Classification: Contract-To-Hire
Contract Length: 6 Months
Position Summary
The Staff MLOps Engineer/Consulting Level is responsible to design, implement, and maintain the infrastructure and tools necessary to support our machine learning workflows on Google Cloud Platform (GCP). This role is firmly collaborative, with an expectation of constant contact, communication, and iteration with data scientists, machine learning engineers, and other stakeholders to ensure efficient and reliable deployment of ML models. The ML Ops Engineer must be comfortable and capable of clearly communicating the nature and results of complex infrastructure and deployment processes to both technical and non-technical users in written, spoken, and visual means.
Responsibilities:
- Infrastructure Design and Maintenance: Design, build, and maintain scalable ML infrastructure on GCP.

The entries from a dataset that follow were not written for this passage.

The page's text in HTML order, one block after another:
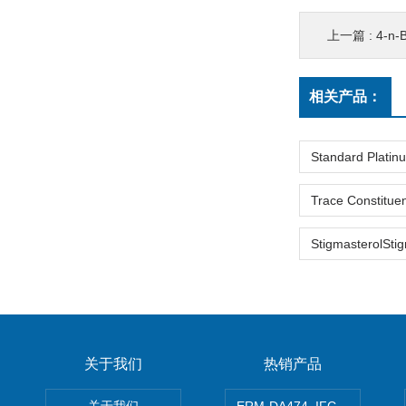
上一篇 : 4-n-
相关产品：
关于我们 热销产品
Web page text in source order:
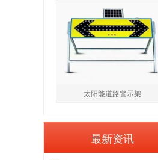
太阳能道路警示架
最新资讯
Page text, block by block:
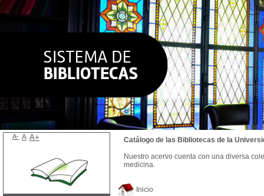
Inicio
Catálogo de las Bibliotecas de la
Nuestro acervo cuenta con una diversa
medicina.
A- A A+
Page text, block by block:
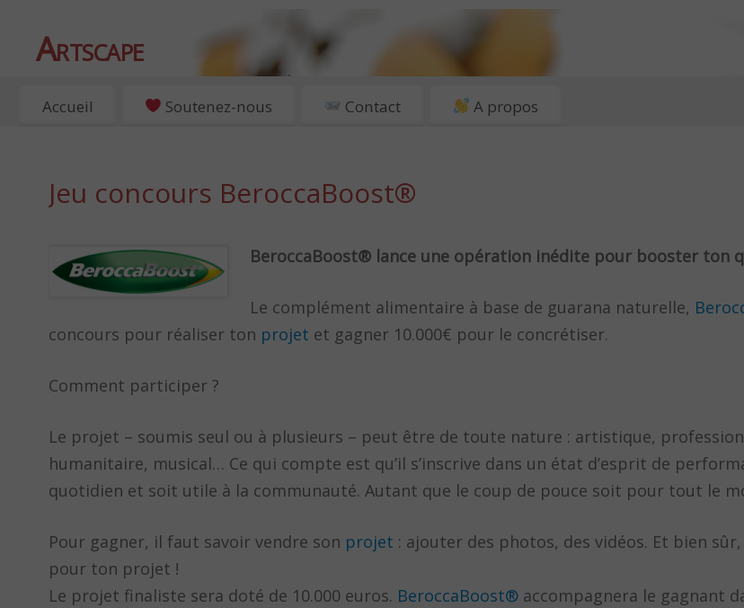
Artscape
EXPOSITIONS, ART ET CULTURE À PARIS
Accueil Soutenez-nous Contact A propos
Jeu concours BeroccaBoost®
BeroccaBoost® lance une opération inédite pour booster ton
Le complément alimentaire à base de guarana naturelle,
concours pour réaliser ton projet et gagner 10.000€ pour le concrétiser.
Comment participer ?
Le projet – soumis seul ou à plusieurs – peut être de toute nature : artistique,
humanitaire, musical… Ce qui compte est qu’il s’inscrive dans un état d’esprit de
quotidien et soit utile à la communauté. Autant que le coup de pouce soit pour tout le
Pour gagner, il faut savoir vendre son projet : ajouter des photos, des vidéos. Et bien
pour ton projet !
Le projet finaliste sera doté de 10.000 euros. BeroccaBoost® accompagnera le gagnant
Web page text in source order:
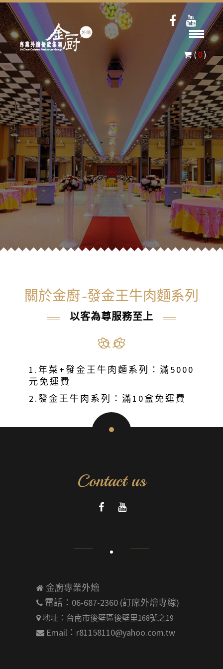
(0)
關於金廚-發金王牛肉麵系列
以客為尊服務至上
1.年菜+發金王牛肉麵系列：滿5000
元免運費
2.發金王牛肉系列： 滿10盒免運費
Contact us
金廚專業外燴
電話：06-687-2360(訂席外燴專線)
地址：台南市後壁區後壁里168號之19
Email： r81158110@yahoo.com.tw
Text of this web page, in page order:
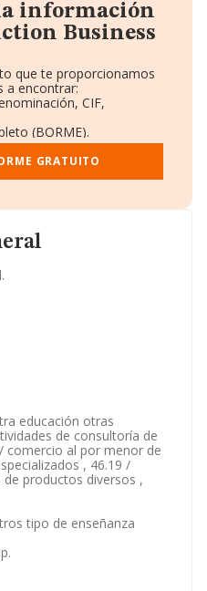
educación otras
de consultoría de
comercio al por menor de
, 46.19 /
productos diversos ,
tipo de enseñanza
información
Business
que te proporcionamos
a encontrar:
CIF,
(BORME).
y Empleados.
y Administradores.
complementaria.
GRATUITO
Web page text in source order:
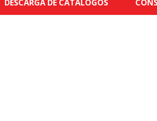
DESCARGA DE CATÁLOGOS
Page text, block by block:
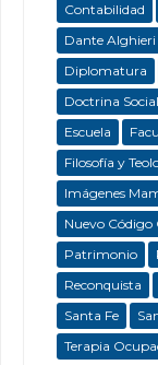
Contabilidad
Dante Alghieri
Diplomatura
Doctrina
Escuela
Filosofía y
Imágenes
Nuevo Código
Patrimonio
Reconquista
Santa Fe
Terapia
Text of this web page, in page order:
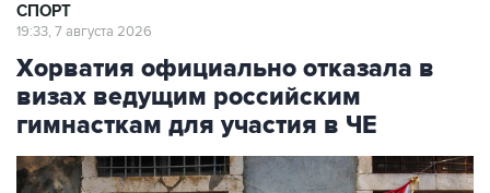
СПОРТ
19:33, 7 августа 2026
Хорватия официально отказала в
визах ведущим российским
гимнасткам для участия в ЧЕ
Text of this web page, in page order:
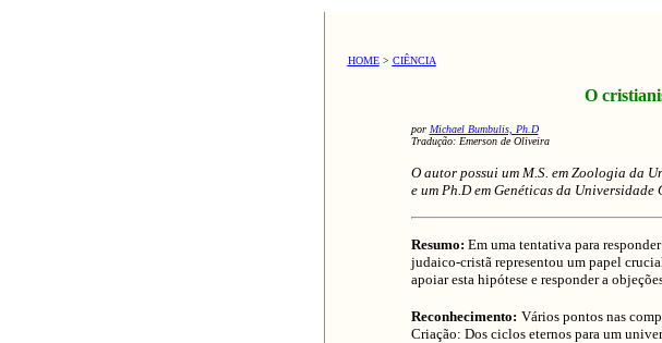
HOME> CIÊNCIA
O
por Michael Bumbulis, Ph.D
Tradução: Emerson de Oliveira
O autor possui um M.S. em Zoologia da
e um Ph.D em Genéticas da Universidade
Resumo: Em uma tentativa para
judaico-cristã representou um papel
apoiar esta hipótese e responder a
Reconhecimento: Vários pontos nas
Criação: Dos ciclos eternos para um
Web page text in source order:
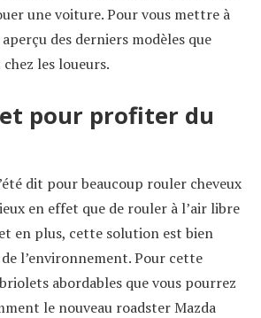
une voiture. Pour vous mettre à
des derniers modèles que
les loueurs.
pour profiter du
dit pour beaucoup rouler cheveux
en effet que de rouler à l’air libre
en plus, cette solution est bien
l’environnement. Pour cette
abordables que vous pourrez
le nouveau roadster Mazda
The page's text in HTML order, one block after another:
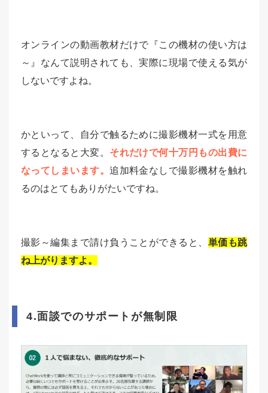
オンラインの動画教材だけで『この機材の使い方は
～』なんて説明されても、実際に現場で使える気が
しないですよね。
かといって、自分で触るために撮影機材一式を用意
するとなると大変。 それだけで何十万円もの出費に
なってしまいます。追加料金なしで撮影機材を触れ
るのはとてもありがたいですね。
撮影～編集まで請け負うことができると、 単価も跳
ね上がりますよ。
4.面談でのサポートが無制限
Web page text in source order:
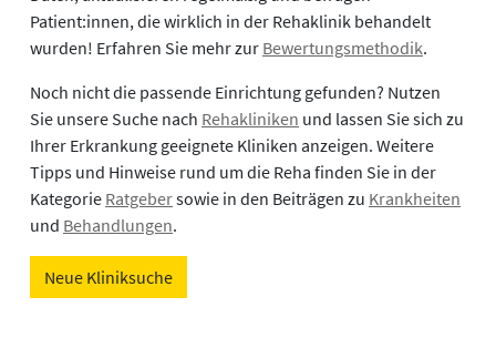
Patient:innen, die wirklich in der Rehaklinik behandelt
wurden! Erfahren Sie mehr zur Bewertungsmethodik.
Noch nicht die passende Einrichtung gefunden? Nutzen
Sie unsere Suche nach Rehakliniken und lassen Sie sich zu
Ihrer Erkrankung geeignete Kliniken anzeigen. Weitere
Tipps und Hinweise rund um die Reha finden Sie in der
Kategorie Ratgebersowie in den Beiträgen zu Krankheiten
und Behandlungen.
Neue Kliniksuche
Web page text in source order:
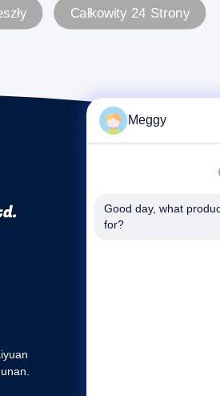
Całkowity 24 Strony
Meggy
Good day, what
for?
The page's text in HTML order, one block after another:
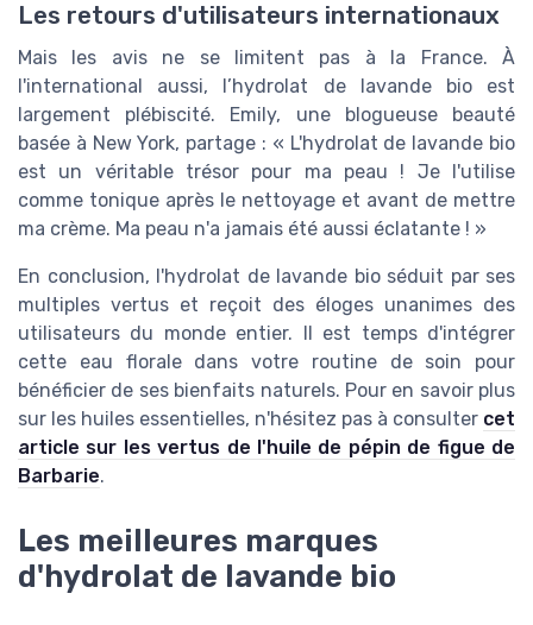
Les retours d'utilisateurs internationaux
Mais les avis ne se limitent pas à la France. À
l'international aussi, l’hydrolat de lavande bio est
largement plébiscité. Emily, une blogueuse beauté
basée à New York, partage : « L'hydrolat de lavande bio
est un véritable trésor pour ma peau ! Je l'utilise
comme tonique après le nettoyage et avant de mettre
ma crème. Ma peau n'a jamais été aussi éclatante ! »
En conclusion, l'hydrolat de lavande bio séduit par ses
multiples vertus et reçoit des éloges unanimes des
utilisateurs du monde entier. Il est temps d'intégrer
cette eau florale dans votre routine de soin pour
bénéficier de ses bienfaits naturels. Pour en savoir plus
sur les huiles essentielles, n'hésitez pas à consulter cet
article sur les vertus de l'huile de pépin de figue de
Barbarie.
Les meilleures marques
d'hydrolat de lavande bio
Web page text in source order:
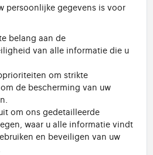
persoonlijke gegevens is voor
belang aan de
van alle informatie die u
om strikte
de bescherming van uw
om ons gedetailleerde
waar u alle informatie vindt
en beveiligen van uw
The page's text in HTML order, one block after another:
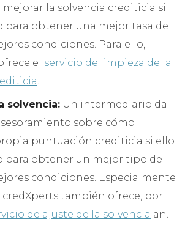
la solvencia crediticia si
para obtener una mejor tasa de
condiciones. Para ello,
el servicio de limpieza de la
solvencia: Un intermediario da
sobre cómo
puntuación crediticia si ello
para obtener un mejor tipo de
condiciones. Especialmente
credXperts también ofrece, por
de ajuste de la solvencia an.
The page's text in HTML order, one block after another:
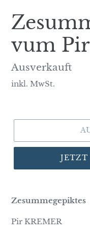
vum
Normaler
Preis
Ausverkauft
inkl. MwSt.
Zesummegepiktes
Pir KREMER
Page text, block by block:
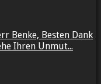
Benke, Besten Dank
Ihren Unmut...

- Infrastructure as Code: Develop and manage infrastructure as code using Terraform.
- ML Workflow Optimization: Implement and optimize ML workflows using Vertex AI.
- CI/CD Pipelines: Create and maintain CI/CD pipelines using GitHub workflows.
- Collaboration: Work closely with cross-functional teams to understand requirements and deliver solutions.
- System Monitoring and Troubleshooting: Monitor and troubleshoot ML systems to ensure high availability and performance.
- Continuous Learning: Stay up to date with the latest industry trends and best practices in ML Ops and cloud technologies.
Requirements:
- GCP Expertise: Proven experience in ML Ops, with a focus on GCP.
- Terraform Proficiency: Strong proficiency in Terraform for infrastructure as code.
- Vertex AI Experience: Hands-on experience with Vertex AI for ML workflows.
- CI/CD Practices: Expertise in CI/CD practices and tools, particularly GitHub workflows.
- Containerization and Orchestration: Solid understanding of containerization and orchestration technologies (e.g., Docker, Kubernetes).